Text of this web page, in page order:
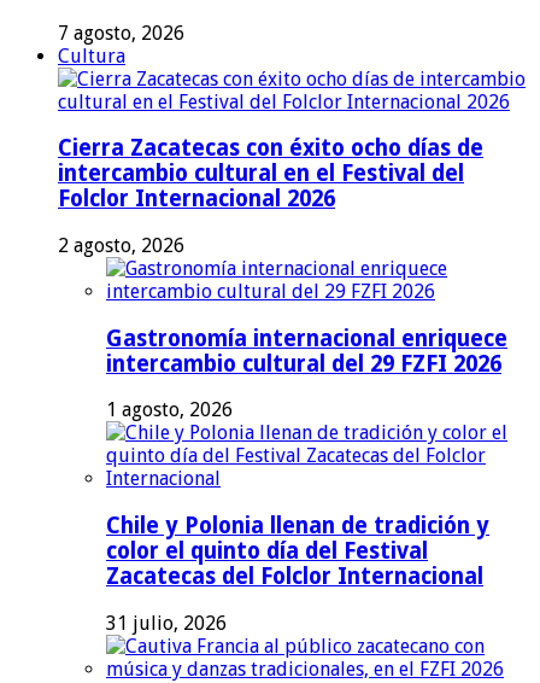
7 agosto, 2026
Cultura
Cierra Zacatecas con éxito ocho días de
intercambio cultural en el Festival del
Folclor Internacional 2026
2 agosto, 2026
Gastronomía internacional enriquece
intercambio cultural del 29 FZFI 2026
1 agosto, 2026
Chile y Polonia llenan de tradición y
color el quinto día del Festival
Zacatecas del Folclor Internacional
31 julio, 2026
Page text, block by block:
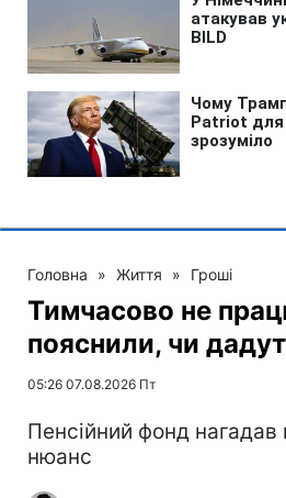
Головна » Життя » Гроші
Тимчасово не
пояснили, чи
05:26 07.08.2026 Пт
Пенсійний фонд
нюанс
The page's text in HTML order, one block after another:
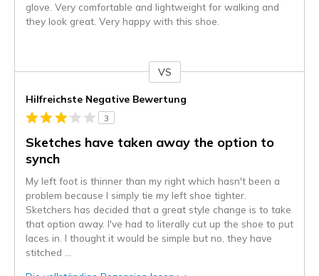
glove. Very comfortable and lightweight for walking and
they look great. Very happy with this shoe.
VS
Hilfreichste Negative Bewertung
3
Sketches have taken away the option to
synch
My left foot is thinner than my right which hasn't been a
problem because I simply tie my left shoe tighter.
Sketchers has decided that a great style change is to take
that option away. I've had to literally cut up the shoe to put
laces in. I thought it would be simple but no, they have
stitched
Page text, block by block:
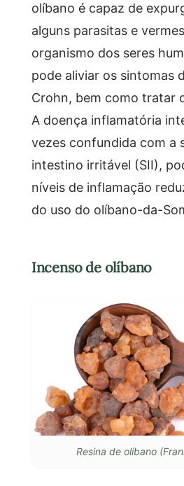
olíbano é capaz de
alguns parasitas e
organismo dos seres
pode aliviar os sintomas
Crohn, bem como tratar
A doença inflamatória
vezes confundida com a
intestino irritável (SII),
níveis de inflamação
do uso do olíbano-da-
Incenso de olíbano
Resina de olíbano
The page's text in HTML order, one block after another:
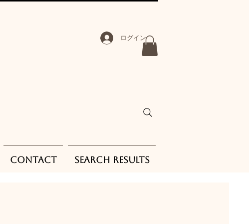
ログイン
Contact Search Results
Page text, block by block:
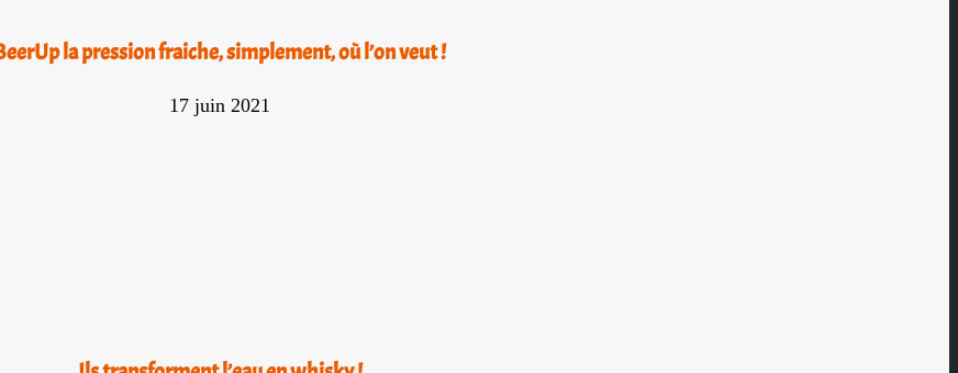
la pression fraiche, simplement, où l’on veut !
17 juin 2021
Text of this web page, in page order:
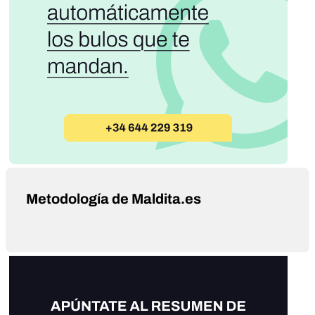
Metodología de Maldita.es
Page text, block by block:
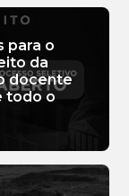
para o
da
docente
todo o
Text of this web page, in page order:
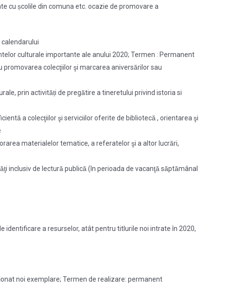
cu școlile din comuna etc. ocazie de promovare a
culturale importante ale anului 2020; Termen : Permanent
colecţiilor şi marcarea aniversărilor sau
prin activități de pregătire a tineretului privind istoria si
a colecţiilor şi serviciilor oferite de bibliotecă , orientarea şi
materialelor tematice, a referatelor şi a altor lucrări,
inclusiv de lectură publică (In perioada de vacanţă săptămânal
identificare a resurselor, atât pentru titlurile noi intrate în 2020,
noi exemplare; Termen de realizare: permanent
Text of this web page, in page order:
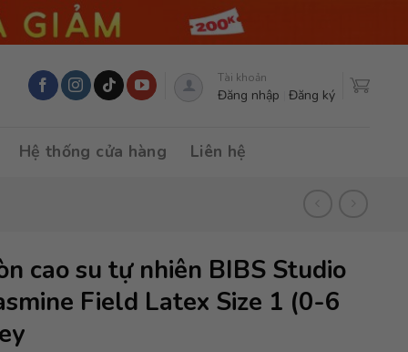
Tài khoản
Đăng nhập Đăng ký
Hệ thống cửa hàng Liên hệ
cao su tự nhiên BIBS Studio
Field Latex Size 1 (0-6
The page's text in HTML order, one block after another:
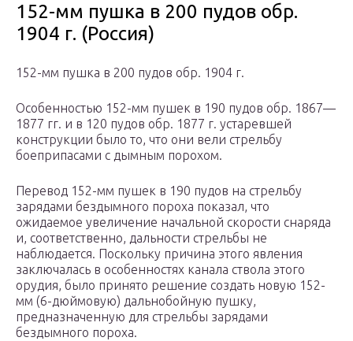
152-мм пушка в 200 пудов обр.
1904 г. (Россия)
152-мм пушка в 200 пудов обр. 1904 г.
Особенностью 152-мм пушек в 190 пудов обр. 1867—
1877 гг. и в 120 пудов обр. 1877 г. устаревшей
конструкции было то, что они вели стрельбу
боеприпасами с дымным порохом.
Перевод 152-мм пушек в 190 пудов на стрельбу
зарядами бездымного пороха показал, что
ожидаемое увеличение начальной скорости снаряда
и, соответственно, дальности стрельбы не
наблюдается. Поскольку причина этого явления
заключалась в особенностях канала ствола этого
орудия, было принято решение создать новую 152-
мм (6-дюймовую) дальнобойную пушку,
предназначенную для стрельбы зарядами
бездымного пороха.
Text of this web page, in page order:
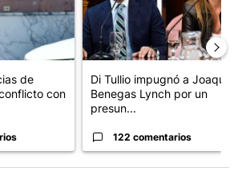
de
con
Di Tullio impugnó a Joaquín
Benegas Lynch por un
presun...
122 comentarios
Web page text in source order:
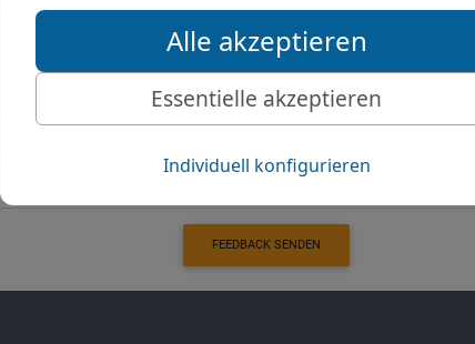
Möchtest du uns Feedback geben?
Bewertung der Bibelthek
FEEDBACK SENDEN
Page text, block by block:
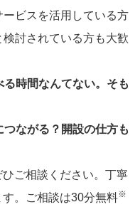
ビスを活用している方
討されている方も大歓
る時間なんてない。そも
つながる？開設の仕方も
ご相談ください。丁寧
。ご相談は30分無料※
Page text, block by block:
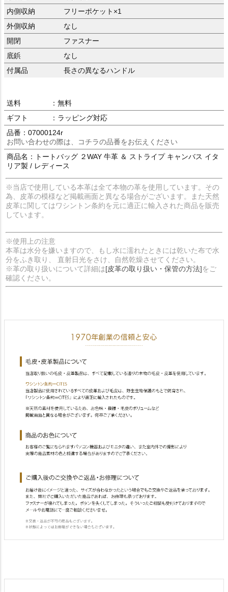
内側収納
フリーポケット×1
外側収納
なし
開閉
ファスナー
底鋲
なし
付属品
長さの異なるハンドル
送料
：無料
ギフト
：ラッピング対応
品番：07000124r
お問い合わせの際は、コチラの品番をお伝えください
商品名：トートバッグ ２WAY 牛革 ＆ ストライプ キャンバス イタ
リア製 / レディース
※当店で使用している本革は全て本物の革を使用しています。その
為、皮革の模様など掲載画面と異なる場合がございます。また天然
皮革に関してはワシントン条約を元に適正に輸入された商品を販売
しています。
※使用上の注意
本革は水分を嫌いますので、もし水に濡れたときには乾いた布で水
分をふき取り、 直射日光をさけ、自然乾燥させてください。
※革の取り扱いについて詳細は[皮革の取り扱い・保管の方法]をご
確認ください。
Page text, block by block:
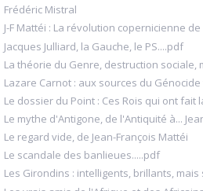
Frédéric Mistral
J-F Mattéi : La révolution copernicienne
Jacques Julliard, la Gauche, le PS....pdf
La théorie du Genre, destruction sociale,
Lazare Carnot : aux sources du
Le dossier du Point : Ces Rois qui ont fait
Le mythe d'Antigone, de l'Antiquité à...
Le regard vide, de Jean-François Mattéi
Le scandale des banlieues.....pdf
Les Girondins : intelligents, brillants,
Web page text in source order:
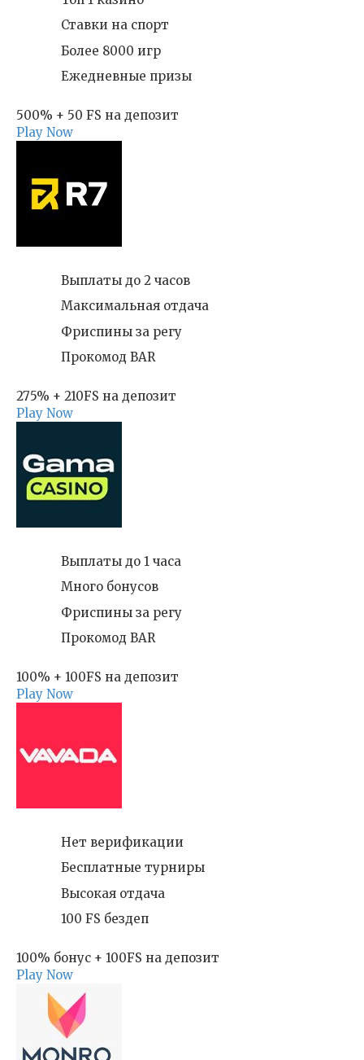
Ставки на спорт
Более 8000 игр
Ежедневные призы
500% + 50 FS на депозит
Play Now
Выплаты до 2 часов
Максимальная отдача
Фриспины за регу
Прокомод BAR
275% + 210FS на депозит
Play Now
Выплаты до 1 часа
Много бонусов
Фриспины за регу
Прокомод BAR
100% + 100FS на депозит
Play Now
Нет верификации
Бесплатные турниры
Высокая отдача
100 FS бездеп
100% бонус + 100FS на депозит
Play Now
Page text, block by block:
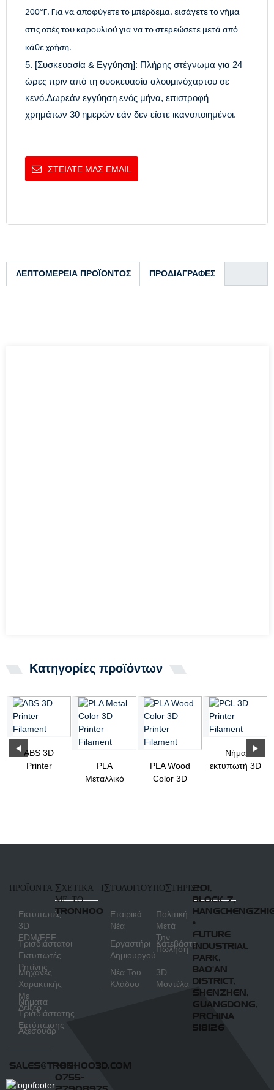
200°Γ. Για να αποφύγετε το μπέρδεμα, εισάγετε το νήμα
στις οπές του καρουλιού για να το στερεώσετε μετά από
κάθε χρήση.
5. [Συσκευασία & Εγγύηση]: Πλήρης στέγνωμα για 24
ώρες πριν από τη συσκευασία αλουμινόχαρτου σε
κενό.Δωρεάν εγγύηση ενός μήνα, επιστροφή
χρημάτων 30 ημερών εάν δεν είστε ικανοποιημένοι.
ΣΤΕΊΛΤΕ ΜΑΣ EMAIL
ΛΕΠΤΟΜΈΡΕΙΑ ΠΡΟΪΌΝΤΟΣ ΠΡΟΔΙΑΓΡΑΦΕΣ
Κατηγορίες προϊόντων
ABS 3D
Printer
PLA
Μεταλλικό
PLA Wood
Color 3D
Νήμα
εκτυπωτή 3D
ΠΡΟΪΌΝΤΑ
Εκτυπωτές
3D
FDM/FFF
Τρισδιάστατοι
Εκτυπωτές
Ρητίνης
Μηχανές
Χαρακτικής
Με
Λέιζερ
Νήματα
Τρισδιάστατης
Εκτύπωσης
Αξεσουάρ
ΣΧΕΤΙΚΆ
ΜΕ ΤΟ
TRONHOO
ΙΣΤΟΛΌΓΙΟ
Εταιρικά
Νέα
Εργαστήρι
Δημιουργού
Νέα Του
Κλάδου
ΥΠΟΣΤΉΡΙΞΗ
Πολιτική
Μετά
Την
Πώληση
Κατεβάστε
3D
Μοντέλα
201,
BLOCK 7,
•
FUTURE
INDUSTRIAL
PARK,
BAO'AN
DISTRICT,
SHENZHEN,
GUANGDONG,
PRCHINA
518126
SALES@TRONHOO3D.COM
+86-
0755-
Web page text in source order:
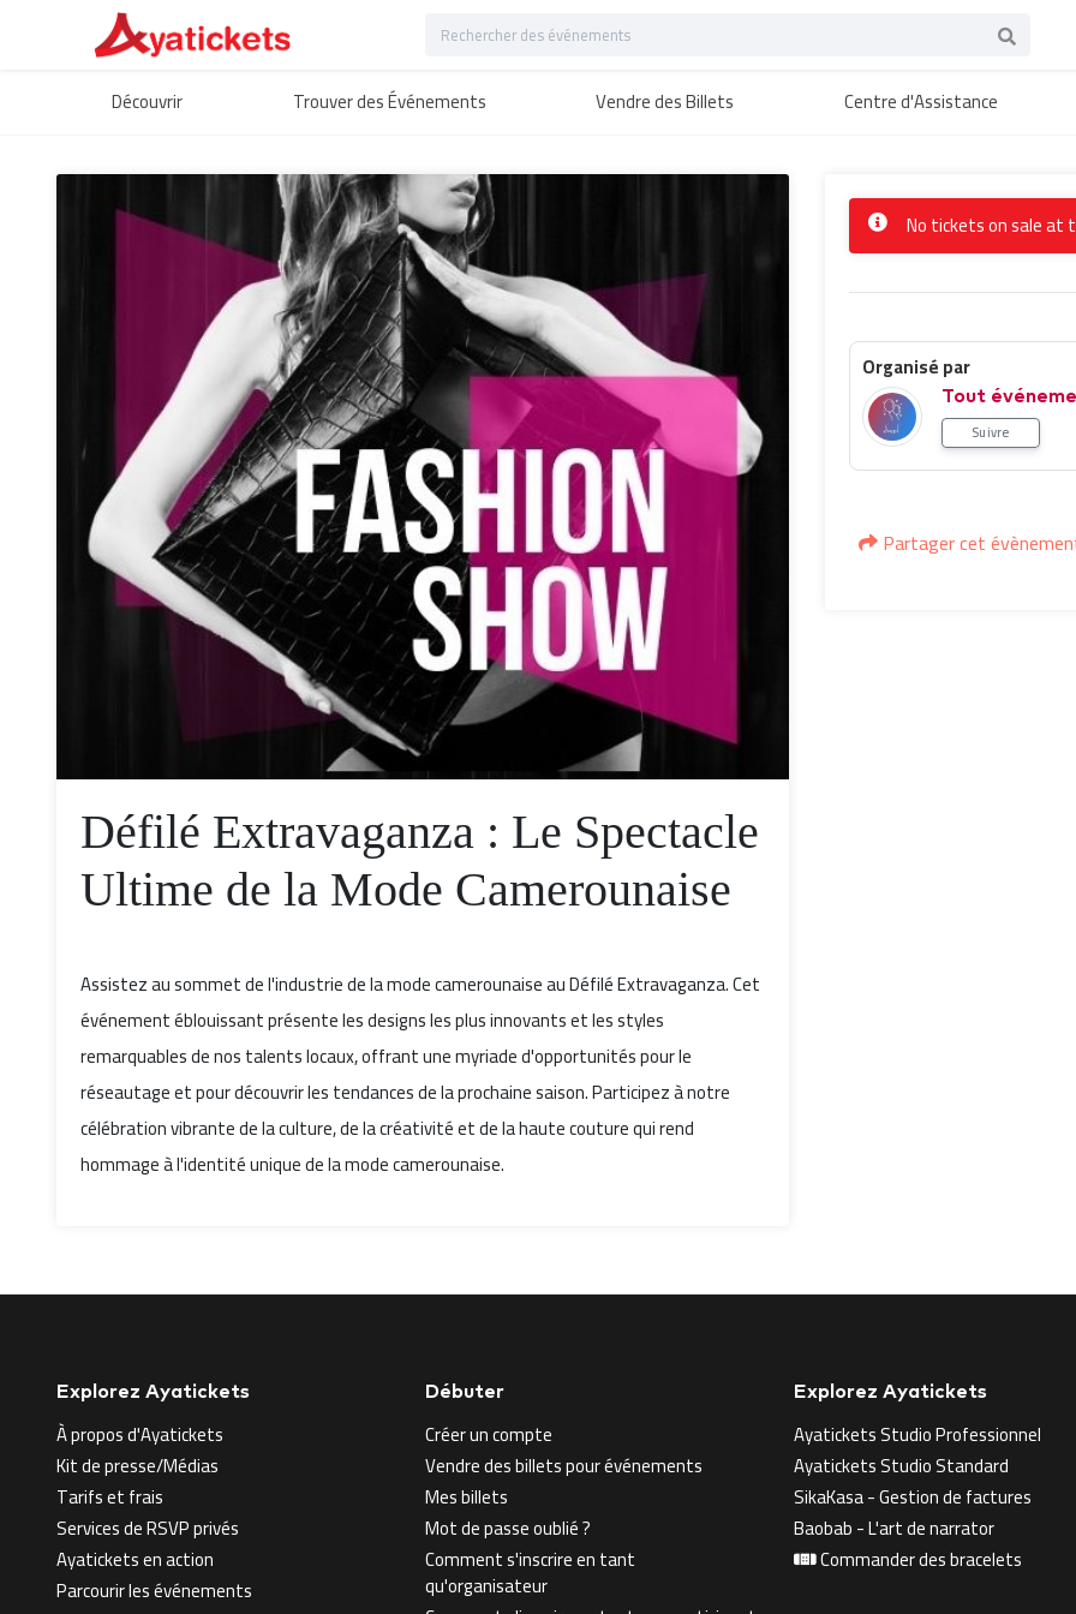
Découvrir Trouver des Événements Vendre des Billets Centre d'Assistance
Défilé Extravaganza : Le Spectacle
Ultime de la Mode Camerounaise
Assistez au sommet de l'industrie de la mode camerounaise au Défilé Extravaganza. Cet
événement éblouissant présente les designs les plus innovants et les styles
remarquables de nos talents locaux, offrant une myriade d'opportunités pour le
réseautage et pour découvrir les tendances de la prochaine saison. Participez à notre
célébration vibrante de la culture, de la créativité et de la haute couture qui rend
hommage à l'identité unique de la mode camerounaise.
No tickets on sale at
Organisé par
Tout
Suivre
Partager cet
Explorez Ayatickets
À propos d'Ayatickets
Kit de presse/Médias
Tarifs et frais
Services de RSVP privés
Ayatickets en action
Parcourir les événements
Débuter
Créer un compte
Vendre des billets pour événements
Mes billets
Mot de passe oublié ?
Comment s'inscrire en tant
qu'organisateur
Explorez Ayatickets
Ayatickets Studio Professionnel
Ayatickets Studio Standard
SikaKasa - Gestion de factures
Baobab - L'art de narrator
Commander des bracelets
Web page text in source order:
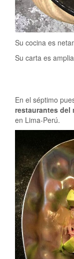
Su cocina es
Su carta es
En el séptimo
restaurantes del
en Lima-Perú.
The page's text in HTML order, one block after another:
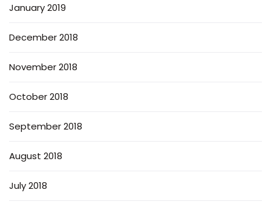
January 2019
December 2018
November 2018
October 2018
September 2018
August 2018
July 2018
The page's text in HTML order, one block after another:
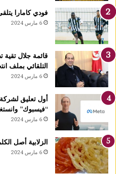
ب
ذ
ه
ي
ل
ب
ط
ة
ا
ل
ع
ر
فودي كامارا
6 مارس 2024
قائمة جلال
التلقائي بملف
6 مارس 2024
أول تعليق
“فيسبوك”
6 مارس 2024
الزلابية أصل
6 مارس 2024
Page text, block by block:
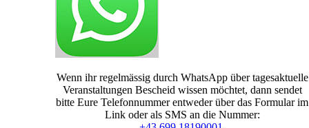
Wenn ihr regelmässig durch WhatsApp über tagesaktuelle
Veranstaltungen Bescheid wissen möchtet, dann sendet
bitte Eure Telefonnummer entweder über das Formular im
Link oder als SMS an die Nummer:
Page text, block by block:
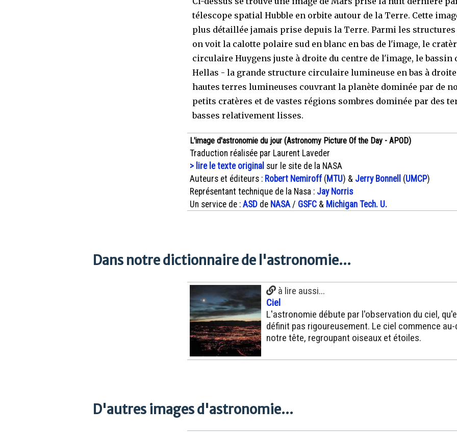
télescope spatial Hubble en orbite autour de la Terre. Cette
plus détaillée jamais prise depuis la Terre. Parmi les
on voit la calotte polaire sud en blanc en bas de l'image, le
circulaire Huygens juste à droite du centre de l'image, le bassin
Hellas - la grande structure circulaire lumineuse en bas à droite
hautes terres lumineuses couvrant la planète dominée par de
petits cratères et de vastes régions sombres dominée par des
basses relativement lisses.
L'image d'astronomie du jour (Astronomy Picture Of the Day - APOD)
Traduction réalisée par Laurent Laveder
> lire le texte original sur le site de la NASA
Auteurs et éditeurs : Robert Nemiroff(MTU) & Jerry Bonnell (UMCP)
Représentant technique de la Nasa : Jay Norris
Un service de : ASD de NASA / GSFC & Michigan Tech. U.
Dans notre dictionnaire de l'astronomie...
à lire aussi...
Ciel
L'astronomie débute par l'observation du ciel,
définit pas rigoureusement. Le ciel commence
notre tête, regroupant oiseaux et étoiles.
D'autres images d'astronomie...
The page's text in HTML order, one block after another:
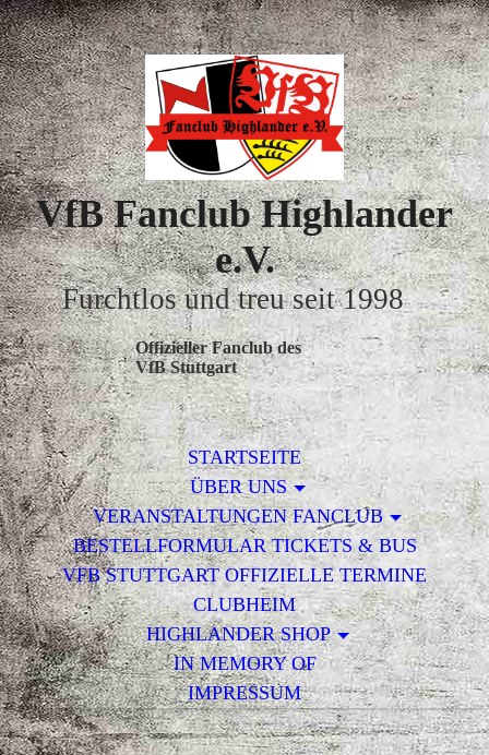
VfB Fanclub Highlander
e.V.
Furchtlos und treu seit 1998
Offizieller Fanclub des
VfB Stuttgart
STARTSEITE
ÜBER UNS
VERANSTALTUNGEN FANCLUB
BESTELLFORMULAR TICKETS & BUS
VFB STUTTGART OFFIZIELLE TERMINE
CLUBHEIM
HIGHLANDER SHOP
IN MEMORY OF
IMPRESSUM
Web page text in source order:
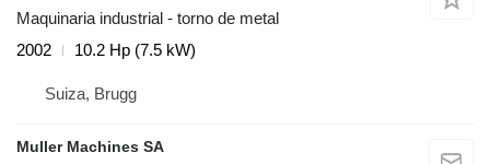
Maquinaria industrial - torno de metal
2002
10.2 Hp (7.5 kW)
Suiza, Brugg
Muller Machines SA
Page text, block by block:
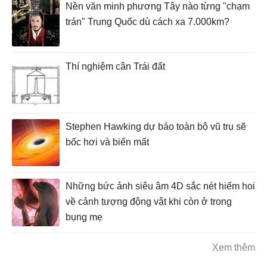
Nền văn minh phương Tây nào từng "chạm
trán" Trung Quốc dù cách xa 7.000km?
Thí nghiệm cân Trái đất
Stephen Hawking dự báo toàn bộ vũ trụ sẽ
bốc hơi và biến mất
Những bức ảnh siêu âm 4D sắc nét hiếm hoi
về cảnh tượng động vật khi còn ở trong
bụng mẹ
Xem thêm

******

▶ Try it
Copy out every line of the data where the word "бездымного" occurs.

▶ Response below
зарядами бездымного пороха показал, что
бездымного пороха.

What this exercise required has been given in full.